3.14. Ten slotte heeft [verzoeker] niet inzichtelijk gemaakt met welke schulden aan zijn ex-echtgenote zijn vordering op haar op grond van overbedeling inzake de overwaarde van de woning is verrekend. Uit de verdelingsakte blijkt dat [verzoeker] en zijn ex-echtgenote op 30 mei 1995 onder (in de akte niet nader omschreven) huwelijksvoorwaarden zijn gehuwd, dat zij de woning op 25 maart 1999 in gezamenlijke eigendom hebben verkregen, dat zij op 4 november 2016 (datum inschrijving van de echtscheidingsbeschikking van 1 juli 2016) zijn gescheiden en dat zij bij de verdeling als peildatum voor de samenstelling van waarde van de ontbonden gemeenschap 1 januari 2019 aanhouden. [verzoeker] en zijn ex-echtgenote hebben de waarde van de woning in onderling overleg vastgesteld op € 675.000. De akte vermeldt aan passiva € 485.000. De woning is aan de ex-echtgenote toegedeeld onder de verplichting om de passiva voor haar rekening te nemen. De vordering wegens onderbedeling van [verzoeker] op zijn ex-echtgenote wordt vervolgens verrekend met niet nader in de akte omschreven vorderingen uit hoofde van leningen die de ex-echtgenote op [verzoeker] heeft. Partijen verklaren daarbij dat de overbedeling van de ex-echtgenote € 80.000 bedraagt en dat tegen die waarde wordt verrekend. Het hof stelt vast dat uit de akte een overwaarde van de woning blijkt van € 190.000, zodat de overbedeling € 95.000 in plaats van € 80.000 zou bedragen. Waarom [verzoeker] en zijn ex-echtgenote in de akte ten nadele van [verzoeker] een lagere overwaarde tot uitgangspunt nemen is niet toegelicht. Daar komt bij dat de schulden aan zijn ex-echtgenote niet zijn vermeld in de door [verzoeker] overgelegde belastingaangiften of andere documenten. Dit betekent dat [verzoeker] niet aannemelijk heeft gemaakt dat de overwaarde van de woning niet geheel of voor een deel aan hem is toegekomen of had moeten toekomen en [verzoeker] ook om die reden zijn goede trouw ten aanzien van het ontstaan en onbetaald laten van zijn schulden niet aannemelijk heeft gemaakt.

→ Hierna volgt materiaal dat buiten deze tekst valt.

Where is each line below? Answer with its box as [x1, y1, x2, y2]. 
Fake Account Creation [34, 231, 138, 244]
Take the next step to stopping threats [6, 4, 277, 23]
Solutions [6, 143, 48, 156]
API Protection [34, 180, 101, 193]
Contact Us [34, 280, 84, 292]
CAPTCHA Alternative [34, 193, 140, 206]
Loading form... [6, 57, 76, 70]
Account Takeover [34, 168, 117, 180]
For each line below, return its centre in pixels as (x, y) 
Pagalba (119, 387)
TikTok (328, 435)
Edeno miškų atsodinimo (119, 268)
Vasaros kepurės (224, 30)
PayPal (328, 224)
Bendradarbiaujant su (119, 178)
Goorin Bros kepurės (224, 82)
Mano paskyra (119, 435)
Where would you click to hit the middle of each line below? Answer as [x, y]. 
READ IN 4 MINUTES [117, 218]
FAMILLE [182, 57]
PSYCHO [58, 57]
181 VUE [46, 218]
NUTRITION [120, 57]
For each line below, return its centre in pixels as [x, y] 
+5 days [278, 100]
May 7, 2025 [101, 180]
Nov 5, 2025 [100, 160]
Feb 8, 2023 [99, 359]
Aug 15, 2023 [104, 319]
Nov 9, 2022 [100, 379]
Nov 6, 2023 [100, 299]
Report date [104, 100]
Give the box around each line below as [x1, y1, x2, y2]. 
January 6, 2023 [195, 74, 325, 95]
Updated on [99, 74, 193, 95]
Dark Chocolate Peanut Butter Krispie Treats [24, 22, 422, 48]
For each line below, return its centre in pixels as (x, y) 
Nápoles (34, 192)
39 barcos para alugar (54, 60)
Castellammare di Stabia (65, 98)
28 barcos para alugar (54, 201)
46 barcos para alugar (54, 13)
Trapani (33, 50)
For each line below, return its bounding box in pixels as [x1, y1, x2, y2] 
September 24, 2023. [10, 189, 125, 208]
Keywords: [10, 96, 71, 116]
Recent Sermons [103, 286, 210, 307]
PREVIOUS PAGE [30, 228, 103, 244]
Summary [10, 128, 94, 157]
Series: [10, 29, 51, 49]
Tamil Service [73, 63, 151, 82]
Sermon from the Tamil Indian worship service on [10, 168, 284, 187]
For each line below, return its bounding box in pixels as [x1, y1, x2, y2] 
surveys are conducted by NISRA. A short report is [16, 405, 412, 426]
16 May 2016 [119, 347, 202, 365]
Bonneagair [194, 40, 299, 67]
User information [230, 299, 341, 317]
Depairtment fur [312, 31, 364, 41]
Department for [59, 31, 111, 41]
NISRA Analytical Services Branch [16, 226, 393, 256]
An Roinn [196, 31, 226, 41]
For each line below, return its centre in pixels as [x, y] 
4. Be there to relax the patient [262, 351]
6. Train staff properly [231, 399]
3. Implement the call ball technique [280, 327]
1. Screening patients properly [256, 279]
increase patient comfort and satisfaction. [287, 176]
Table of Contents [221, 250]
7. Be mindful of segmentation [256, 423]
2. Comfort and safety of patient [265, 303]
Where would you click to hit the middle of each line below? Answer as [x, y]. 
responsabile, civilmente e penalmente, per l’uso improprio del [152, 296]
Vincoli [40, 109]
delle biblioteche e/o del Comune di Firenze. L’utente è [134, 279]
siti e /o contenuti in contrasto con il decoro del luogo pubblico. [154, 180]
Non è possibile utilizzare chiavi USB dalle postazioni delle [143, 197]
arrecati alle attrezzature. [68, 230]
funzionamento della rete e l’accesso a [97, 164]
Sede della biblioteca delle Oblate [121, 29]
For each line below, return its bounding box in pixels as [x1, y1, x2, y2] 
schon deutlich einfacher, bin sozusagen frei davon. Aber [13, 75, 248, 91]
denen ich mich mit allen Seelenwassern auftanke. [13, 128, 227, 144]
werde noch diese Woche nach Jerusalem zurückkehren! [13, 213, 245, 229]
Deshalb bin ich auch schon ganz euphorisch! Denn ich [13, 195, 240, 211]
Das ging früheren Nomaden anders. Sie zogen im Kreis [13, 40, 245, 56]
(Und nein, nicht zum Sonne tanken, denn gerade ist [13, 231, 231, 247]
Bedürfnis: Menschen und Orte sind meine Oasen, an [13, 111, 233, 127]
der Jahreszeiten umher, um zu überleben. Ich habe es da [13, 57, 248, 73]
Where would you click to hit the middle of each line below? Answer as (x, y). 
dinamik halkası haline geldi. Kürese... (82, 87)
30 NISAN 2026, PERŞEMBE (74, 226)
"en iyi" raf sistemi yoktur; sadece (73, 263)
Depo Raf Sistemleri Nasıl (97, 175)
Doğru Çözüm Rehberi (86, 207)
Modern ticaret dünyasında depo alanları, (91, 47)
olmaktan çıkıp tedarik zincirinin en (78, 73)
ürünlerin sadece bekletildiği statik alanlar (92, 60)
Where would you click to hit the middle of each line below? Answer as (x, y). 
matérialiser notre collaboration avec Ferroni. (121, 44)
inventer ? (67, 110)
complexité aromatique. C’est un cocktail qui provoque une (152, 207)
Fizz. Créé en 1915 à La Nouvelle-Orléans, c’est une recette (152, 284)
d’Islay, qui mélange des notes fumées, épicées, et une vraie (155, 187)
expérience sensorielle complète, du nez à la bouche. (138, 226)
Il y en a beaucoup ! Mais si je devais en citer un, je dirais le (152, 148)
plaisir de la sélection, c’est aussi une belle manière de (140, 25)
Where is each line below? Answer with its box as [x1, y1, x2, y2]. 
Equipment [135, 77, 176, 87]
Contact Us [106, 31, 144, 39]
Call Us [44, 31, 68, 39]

3.15. Bij deze stand van zaken en het hiervoor overwogene in samenhang beschouwend, komt het hof tot het oordeel dat [verzoeker] niet voldoet aan de goede trouw toets van artikel 288 lid 1 onder b Fw. Hoewel de beschermingsbewindvoerder aangeeft dat het bewind naar volle tevredenheid verloopt, ziet het hof - met name gelet op de aard en de omvang van de schulden en het gebrek aan (toetsbare) onderbouwing van zijn toelichting op het ontstaan en onbetaald laten van die schulden - geen aanleiding om de hardheidsclausule toe te passen. Dit betekent dat [verzoeker] op dit moment niet kan worden toegelaten tot de wsnp.

4 De beslissing

Het hof:

bekrachtigt het vonnis van de rechtbank Overijssel, zittingsplaats Almelo van 14 juli 2025.

Dit arrest is gewezen door mrs. M.P.M. Hennekens, M.H.F van Vugt en H.M.L. Dings, is ondertekend door mr. M.H.F. van Vugt en in tegenwoordigheid van de griffier uitgesproken ter openbare terechtzitting van 9 september 2025.